When you come to the line with "Update documentation. [drybjed]", begin repeating; continue exactly through the final line of the records and include nothing from before.

***** AVAILABLE DATA *****

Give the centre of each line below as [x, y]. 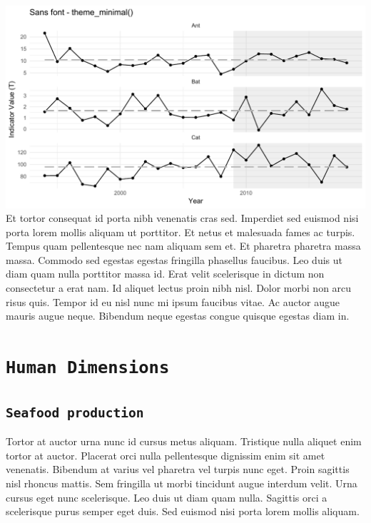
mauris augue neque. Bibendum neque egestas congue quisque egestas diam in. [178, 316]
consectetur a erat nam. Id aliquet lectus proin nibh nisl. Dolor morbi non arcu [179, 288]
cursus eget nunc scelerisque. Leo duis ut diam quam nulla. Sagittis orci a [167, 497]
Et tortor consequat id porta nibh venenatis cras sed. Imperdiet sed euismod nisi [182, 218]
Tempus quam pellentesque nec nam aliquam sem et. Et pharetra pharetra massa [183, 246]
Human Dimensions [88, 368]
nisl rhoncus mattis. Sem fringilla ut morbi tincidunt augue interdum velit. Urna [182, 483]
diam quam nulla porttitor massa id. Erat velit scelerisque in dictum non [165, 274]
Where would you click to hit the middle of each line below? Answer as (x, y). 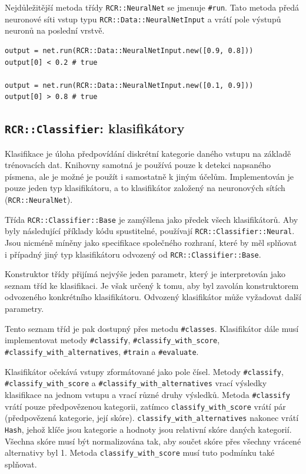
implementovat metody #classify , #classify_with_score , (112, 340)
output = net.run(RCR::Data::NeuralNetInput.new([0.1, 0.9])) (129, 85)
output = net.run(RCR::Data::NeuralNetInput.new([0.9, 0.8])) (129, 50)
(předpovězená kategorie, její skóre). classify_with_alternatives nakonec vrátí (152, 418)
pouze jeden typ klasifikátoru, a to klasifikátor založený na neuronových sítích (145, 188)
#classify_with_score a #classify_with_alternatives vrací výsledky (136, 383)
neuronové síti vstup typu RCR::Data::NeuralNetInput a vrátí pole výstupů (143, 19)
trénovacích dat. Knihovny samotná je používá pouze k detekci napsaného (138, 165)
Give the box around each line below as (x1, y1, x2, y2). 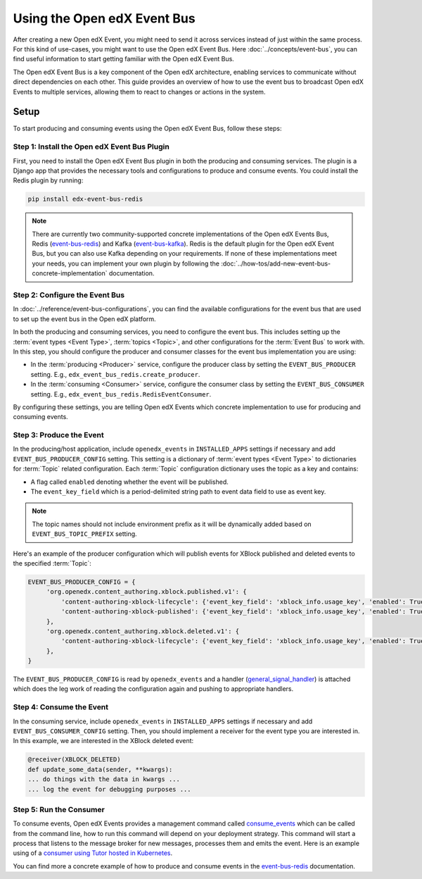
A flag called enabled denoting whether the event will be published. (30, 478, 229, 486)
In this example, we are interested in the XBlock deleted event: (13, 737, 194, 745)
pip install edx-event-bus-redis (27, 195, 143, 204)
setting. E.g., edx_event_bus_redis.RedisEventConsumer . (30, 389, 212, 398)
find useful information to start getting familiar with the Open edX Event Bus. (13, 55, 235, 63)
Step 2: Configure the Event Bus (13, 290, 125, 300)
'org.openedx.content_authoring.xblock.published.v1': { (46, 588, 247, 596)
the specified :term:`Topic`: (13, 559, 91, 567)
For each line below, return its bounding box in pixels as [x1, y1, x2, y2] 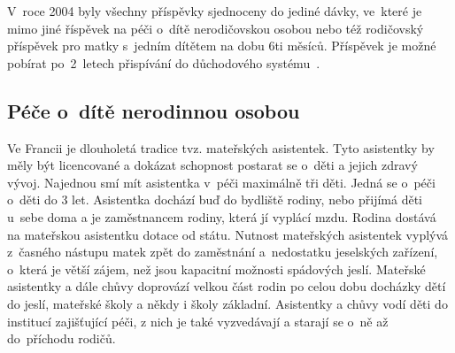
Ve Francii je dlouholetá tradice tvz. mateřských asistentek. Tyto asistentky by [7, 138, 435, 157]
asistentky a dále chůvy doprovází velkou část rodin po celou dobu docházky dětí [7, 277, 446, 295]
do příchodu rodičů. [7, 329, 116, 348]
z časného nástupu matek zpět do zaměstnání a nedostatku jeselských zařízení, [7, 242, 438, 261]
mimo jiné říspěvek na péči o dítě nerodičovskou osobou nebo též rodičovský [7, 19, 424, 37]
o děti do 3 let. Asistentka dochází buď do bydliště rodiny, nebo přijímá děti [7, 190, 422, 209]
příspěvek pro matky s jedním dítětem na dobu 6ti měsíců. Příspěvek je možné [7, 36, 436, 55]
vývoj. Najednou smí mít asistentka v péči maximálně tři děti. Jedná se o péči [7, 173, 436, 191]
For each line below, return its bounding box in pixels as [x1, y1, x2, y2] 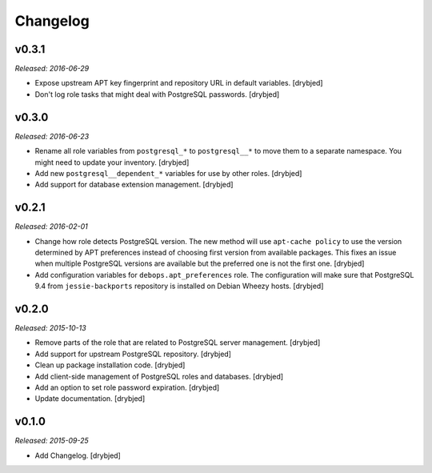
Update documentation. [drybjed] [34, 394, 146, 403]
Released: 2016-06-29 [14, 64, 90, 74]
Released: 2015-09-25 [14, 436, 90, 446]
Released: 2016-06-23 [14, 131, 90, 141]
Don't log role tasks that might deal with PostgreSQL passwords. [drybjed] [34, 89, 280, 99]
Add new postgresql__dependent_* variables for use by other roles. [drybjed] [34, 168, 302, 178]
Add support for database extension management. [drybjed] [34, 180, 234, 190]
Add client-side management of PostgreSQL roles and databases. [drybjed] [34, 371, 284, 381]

*****

SOLVED PROBLEM -
Update documentation. [drybjed] [34, 394, 146, 403]
Released: 2016-06-29 [14, 64, 90, 74]
Released: 2015-09-25 [14, 436, 90, 446]
Released: 2016-06-23 [14, 131, 90, 141]
Don't log role tasks that might deal with PostgreSQL passwords. [drybjed] [34, 89, 280, 99]
Add new postgresql__dependent_* variables for use by other roles. [drybjed] [34, 168, 302, 178]
Add support for database extension management. [drybjed] [34, 180, 234, 190]
Add client-side management of PostgreSQL roles and databases. [drybjed] [34, 371, 284, 381]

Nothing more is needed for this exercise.